*TASK ITEM*.
Extract all data as written.

--- DATASET RECORDS Enclosed Below ---

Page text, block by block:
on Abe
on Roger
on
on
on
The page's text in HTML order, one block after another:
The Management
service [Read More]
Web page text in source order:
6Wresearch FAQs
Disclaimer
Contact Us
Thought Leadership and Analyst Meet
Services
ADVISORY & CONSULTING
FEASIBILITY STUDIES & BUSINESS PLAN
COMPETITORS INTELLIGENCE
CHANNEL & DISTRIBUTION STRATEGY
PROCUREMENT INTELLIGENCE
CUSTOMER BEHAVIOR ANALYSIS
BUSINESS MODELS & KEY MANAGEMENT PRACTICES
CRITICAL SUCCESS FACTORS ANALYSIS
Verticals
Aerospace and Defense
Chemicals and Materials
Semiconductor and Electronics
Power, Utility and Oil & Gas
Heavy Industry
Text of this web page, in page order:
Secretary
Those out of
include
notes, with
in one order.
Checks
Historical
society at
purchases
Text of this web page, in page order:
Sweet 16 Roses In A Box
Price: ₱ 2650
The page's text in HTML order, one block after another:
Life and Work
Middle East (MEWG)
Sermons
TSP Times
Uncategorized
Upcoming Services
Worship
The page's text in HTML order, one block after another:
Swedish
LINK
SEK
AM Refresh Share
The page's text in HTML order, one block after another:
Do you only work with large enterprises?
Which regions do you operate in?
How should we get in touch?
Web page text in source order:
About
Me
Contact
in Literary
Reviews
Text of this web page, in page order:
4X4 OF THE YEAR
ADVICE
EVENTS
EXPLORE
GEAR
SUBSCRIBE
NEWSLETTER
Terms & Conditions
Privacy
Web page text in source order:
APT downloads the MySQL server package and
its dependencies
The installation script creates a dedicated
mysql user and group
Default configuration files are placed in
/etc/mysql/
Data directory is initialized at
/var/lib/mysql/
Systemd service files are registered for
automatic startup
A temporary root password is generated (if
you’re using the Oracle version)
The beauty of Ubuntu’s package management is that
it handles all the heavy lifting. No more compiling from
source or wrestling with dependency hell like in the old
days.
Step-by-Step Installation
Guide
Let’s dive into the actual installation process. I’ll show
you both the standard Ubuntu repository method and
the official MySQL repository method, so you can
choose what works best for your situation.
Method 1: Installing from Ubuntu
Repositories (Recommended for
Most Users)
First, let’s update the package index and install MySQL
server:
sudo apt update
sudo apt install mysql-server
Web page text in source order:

--- End of Enclosed DATASET RECORDS ---

*ANSWER AREA*.
Page text, block by block:
on Abe
on Roger
on
on
on
The page's text in HTML order, one block after another:
The Management
service [Read More]
Web page text in source order:
6Wresearch FAQs
Disclaimer
Contact Us
Thought Leadership and Analyst Meet
Services
ADVISORY & CONSULTING
FEASIBILITY STUDIES & BUSINESS PLAN
COMPETITORS INTELLIGENCE
CHANNEL & DISTRIBUTION STRATEGY
PROCUREMENT INTELLIGENCE
CUSTOMER BEHAVIOR ANALYSIS
BUSINESS MODELS & KEY MANAGEMENT PRACTICES
CRITICAL SUCCESS FACTORS ANALYSIS
Verticals
Aerospace and Defense
Chemicals and Materials
Semiconductor and Electronics
Power, Utility and Oil & Gas
Heavy Industry
Text of this web page, in page order:
Secretary
Those out of
include
notes, with
in one order.
Checks
Historical
society at
purchases
Text of this web page, in page order:
Sweet 16 Roses In A Box
Price: ₱ 2650
The page's text in HTML order, one block after another:
Life and Work
Middle East (MEWG)
Sermons
TSP Times
Uncategorized
Upcoming Services
Worship
The page's text in HTML order, one block after another:
Swedish
LINK
SEK
AM Refresh Share
The page's text in HTML order, one block after another:
Do you only work with large enterprises?
Which regions do you operate in?
How should we get in touch?
Web page text in source order:
About
Me
Contact
in Literary
Reviews
Text of this web page, in page order:
4X4 OF THE YEAR
ADVICE
EVENTS
EXPLORE
GEAR
SUBSCRIBE
NEWSLETTER
Terms & Conditions
Privacy
Web page text in source order:
APT downloads the MySQL server package and
its dependencies
The installation script creates a dedicated
mysql user and group
Default configuration files are placed in
/etc/mysql/
Data directory is initialized at
/var/lib/mysql/
Systemd service files are registered for
automatic startup
A temporary root password is generated (if
you’re using the Oracle version)
The beauty of Ubuntu’s package management is that
it handles all the heavy lifting. No more compiling from
source or wrestling with dependency hell like in the old
days.
Step-by-Step Installation
Guide
Let’s dive into the actual installation process. I’ll show
you both the standard Ubuntu repository method and
the official MySQL repository method, so you can
choose what works best for your situation.
Method 1: Installing from Ubuntu
Repositories (Recommended for
Most Users)
First, let’s update the package index and install MySQL
server:
sudo apt update
sudo apt install mysql-server
Web page text in source order:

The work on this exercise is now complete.